DIRECTIONS |
From the data that follows, print exactly the lines starting at the one containing "GRF would displace" and ending at the one containing "An initial test"; include both of them and nothing more.

Source records
------------------------------------------------------------------------
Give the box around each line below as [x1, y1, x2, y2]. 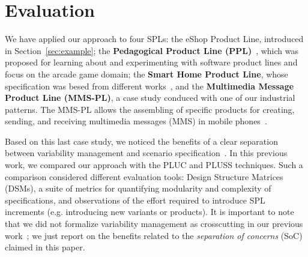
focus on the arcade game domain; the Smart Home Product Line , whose [5, 67, 288, 80]
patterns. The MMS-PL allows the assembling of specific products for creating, [5, 103, 295, 115]
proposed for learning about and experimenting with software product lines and [5, 56, 298, 68]
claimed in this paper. [5, 241, 85, 253]
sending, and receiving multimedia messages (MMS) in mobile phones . [5, 115, 267, 127]
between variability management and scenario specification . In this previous [5, 147, 288, 159]
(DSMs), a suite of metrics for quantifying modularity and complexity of [5, 182, 271, 195]
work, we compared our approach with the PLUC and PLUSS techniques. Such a [5, 159, 303, 171]
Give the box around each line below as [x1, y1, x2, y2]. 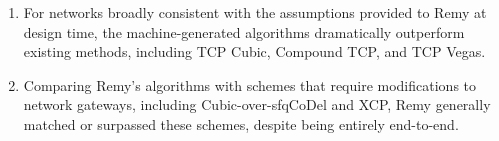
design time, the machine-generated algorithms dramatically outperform [23, 21, 465, 42]
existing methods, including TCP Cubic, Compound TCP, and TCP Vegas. [23, 41, 486, 62]
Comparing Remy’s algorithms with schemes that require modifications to [23, 74, 477, 95]
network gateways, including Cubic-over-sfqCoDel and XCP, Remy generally [23, 94, 491, 115]
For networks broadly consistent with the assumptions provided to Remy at [23, 2, 487, 22]
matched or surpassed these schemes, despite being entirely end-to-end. [23, 113, 459, 134]
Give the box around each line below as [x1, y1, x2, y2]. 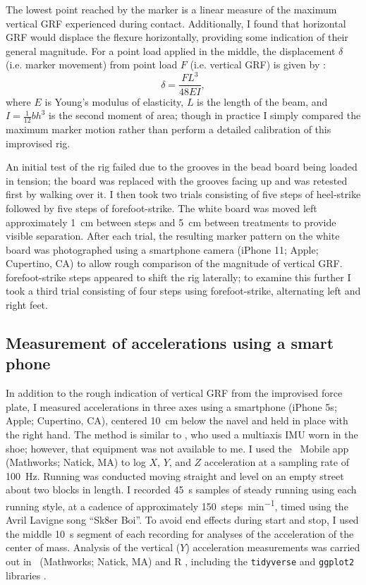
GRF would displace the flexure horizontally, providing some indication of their [6, 30, 348, 44]
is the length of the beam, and [197, 94, 328, 109]
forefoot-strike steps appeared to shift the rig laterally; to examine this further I [6, 269, 351, 284]
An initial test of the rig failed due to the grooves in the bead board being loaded [6, 159, 358, 174]
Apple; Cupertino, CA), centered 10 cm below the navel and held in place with [6, 413, 348, 428]
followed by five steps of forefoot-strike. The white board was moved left [6, 200, 317, 215]
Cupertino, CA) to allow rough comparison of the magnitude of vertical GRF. [6, 256, 343, 271]
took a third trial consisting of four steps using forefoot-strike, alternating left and [6, 283, 361, 298]
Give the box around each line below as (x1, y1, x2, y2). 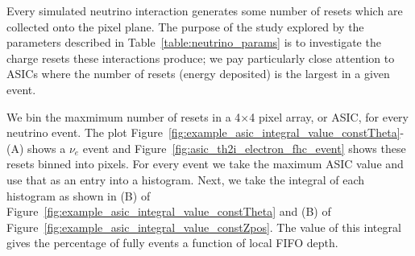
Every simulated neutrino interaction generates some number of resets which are (6, 2, 403, 19)
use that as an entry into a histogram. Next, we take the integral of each (6, 171, 365, 188)
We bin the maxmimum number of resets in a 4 (6, 108, 241, 125)
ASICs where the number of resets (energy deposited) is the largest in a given (6, 65, 390, 82)
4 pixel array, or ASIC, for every (249, 108, 409, 125)
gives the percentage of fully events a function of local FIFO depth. (6, 234, 338, 251)
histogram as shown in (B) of (6, 187, 151, 204)
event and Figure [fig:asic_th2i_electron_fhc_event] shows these (82, 139, 406, 156)
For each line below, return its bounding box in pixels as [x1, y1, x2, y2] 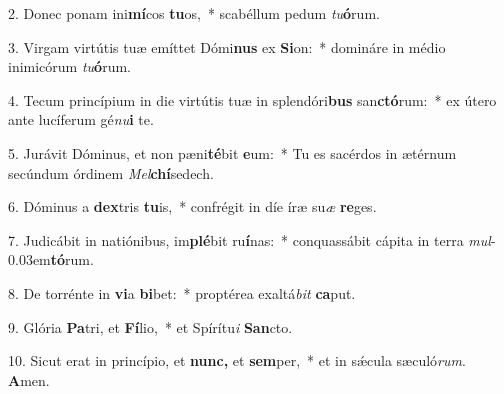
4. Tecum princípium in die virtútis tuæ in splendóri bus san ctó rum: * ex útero [8, 89, 497, 110]
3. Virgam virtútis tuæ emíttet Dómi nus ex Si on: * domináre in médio [8, 36, 446, 57]
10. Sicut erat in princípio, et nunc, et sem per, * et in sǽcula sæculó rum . [8, 350, 466, 371]
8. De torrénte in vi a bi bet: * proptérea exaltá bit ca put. [8, 282, 356, 303]
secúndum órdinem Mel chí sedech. [8, 162, 214, 183]
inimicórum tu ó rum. [8, 56, 131, 77]
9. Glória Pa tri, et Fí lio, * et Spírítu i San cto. [8, 316, 293, 337]
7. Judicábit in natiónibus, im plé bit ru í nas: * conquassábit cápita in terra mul [8, 229, 491, 250]
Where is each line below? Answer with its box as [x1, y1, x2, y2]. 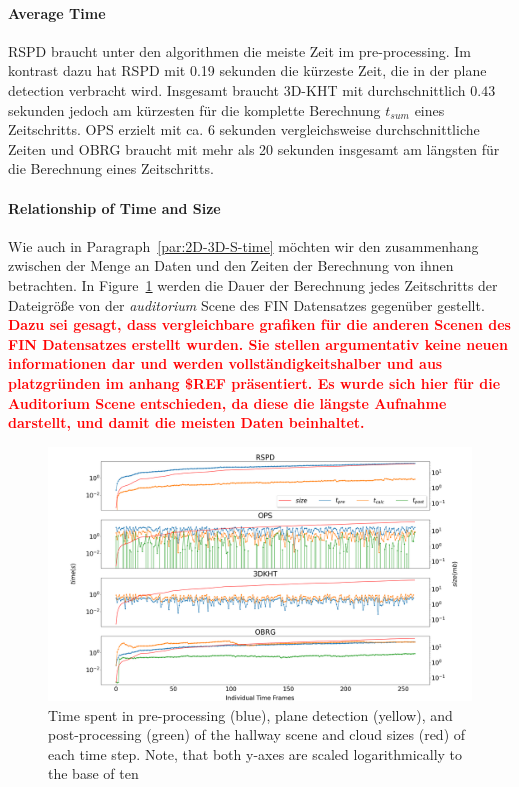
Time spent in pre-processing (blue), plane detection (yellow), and [48, 704, 453, 725]
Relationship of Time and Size [8, 197, 221, 218]
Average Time [8, 2, 106, 23]
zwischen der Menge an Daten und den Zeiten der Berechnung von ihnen [8, 255, 454, 276]
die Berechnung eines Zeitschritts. [8, 158, 214, 179]
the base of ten [48, 763, 139, 784]
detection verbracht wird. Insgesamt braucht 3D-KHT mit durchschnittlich [8, 79, 466, 100]
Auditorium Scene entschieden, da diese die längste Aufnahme [8, 392, 447, 413]
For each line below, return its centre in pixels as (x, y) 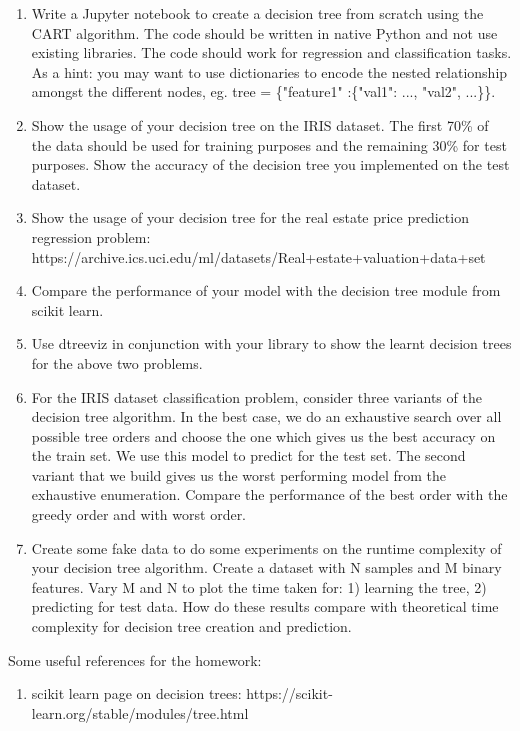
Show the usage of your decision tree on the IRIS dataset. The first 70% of (260, 124)
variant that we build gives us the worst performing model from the (238, 474)
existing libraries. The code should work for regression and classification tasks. (271, 52)
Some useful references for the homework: (135, 659)
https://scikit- (289, 693)
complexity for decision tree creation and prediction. (191, 626)
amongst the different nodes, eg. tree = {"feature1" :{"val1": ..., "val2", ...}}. (263, 91)
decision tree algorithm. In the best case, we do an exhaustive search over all (266, 416)
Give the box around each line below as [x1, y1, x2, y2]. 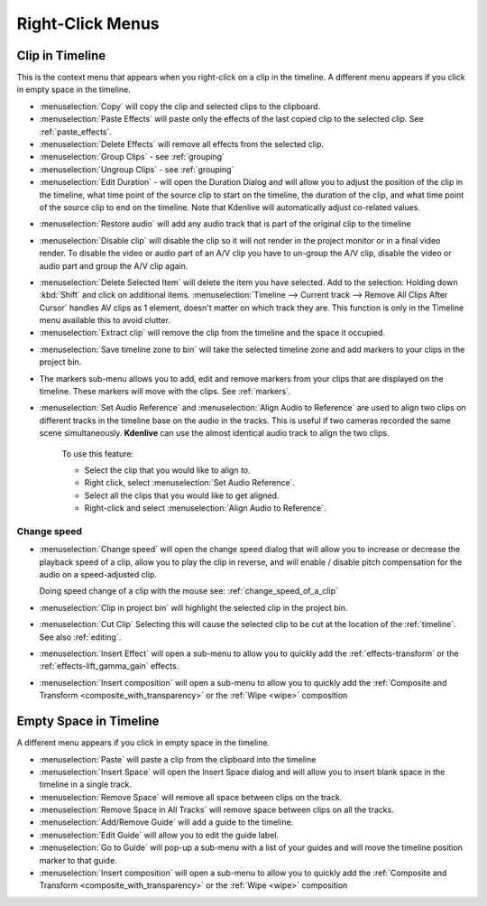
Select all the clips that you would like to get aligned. [84, 490, 280, 501]
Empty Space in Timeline [16, 714, 160, 729]
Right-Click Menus [16, 14, 160, 33]
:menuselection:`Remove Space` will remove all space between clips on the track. [39, 791, 343, 802]
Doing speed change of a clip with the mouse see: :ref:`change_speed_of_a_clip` [39, 586, 338, 596]
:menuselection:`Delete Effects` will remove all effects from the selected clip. [39, 139, 325, 150]
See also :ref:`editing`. [39, 632, 122, 643]
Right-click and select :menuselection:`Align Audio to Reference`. [84, 503, 326, 513]
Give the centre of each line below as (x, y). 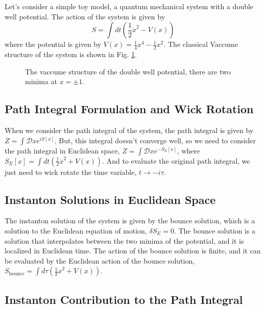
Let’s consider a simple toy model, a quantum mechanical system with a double (129, 6)
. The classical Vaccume (201, 44)
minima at (41, 81)
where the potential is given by (53, 44)
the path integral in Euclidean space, (62, 150)
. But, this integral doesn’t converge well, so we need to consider (155, 140)
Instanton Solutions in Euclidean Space (110, 199)
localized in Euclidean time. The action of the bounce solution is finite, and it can (133, 251)
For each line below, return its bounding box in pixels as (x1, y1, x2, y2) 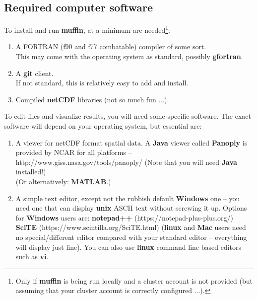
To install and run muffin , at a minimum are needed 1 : (4, 23, 170, 35)
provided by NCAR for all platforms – (15, 147, 132, 157)
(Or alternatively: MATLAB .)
------------------------------------------------------------------------
WRITTEN SOLUTION |
GRF would displace the flexure horizontally, providing some indication of their [6, 30, 348, 44]
is the length of the beam, and [197, 94, 328, 109]
forefoot-strike steps appeared to shift the rig laterally; to examine this further I [6, 269, 351, 284]
An initial test of the rig failed due to the grooves in the bead board being loaded [6, 159, 358, 174]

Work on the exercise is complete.